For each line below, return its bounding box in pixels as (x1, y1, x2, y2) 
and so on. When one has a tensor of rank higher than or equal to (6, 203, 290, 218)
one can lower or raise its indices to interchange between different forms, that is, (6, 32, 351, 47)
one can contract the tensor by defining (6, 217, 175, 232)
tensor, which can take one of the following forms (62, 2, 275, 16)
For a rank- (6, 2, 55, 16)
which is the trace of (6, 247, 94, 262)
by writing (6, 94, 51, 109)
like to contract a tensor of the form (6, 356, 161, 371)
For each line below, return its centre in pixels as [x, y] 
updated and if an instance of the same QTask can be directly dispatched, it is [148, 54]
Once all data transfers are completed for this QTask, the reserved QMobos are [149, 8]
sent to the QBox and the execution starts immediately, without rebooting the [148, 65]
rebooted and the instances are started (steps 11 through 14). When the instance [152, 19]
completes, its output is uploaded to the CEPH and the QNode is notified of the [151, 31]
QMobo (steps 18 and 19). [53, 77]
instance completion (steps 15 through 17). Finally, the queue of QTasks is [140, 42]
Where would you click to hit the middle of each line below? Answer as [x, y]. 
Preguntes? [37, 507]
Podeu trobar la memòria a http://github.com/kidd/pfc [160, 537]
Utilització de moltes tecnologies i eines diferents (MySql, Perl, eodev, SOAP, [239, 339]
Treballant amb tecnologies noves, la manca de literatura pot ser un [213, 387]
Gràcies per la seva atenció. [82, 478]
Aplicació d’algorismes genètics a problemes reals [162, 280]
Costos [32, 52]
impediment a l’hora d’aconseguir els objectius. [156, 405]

**********

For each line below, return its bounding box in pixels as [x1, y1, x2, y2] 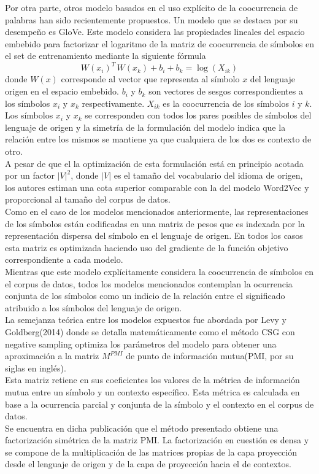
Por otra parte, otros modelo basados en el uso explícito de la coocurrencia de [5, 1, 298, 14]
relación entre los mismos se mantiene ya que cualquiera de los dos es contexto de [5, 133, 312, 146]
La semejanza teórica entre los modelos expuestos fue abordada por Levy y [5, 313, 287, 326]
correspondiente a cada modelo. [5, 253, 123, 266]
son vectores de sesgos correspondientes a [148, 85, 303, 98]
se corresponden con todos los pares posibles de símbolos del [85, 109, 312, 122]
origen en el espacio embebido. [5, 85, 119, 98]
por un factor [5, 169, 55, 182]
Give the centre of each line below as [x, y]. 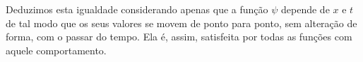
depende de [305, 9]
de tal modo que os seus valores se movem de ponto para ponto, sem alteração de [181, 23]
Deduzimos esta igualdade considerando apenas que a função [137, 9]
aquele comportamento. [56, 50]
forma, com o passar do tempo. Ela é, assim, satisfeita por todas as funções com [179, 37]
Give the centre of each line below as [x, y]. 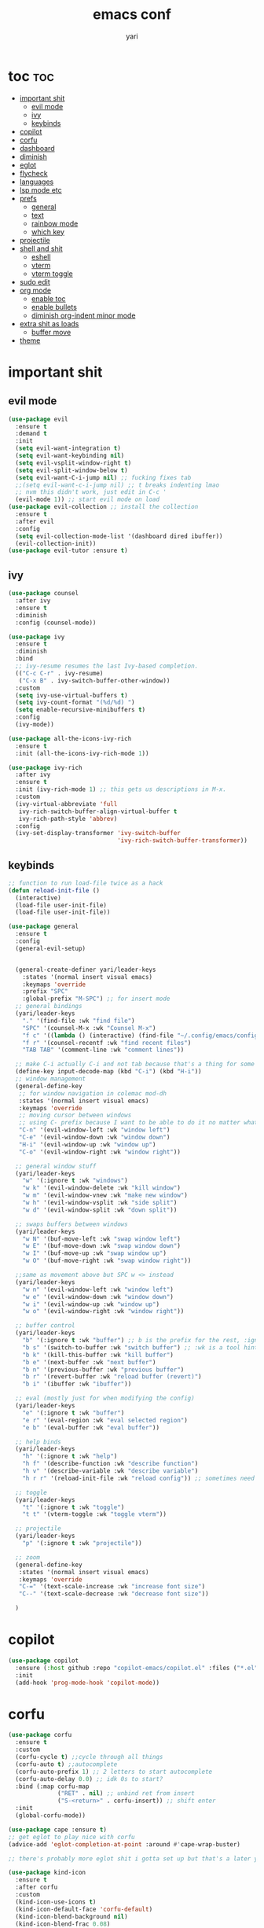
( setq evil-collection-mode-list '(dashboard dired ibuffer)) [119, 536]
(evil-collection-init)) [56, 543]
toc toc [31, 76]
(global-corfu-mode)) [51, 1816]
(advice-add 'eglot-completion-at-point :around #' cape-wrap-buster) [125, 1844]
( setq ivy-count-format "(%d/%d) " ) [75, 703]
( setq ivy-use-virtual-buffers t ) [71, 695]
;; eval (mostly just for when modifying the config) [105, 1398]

**********

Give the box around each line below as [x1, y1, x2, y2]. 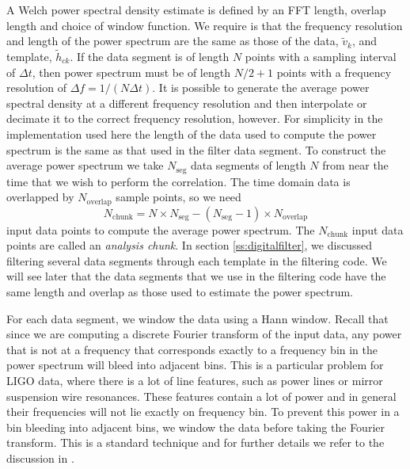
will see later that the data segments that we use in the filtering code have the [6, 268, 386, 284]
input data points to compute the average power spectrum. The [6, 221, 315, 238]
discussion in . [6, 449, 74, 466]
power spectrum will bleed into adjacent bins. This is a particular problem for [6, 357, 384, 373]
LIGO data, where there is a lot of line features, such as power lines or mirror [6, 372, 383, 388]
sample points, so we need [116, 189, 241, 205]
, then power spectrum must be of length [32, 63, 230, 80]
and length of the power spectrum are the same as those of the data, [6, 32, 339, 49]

**********

- _Problem statement_:
Check each line of the entries above, and show every one holding the word "setq".

- _Result_:
( setq evil-collection-mode-list '(dashboard dired ibuffer)) [119, 536]
( setq ivy-count-format "(%d/%d) " ) [75, 703]
( setq ivy-use-virtual-buffers t ) [71, 695]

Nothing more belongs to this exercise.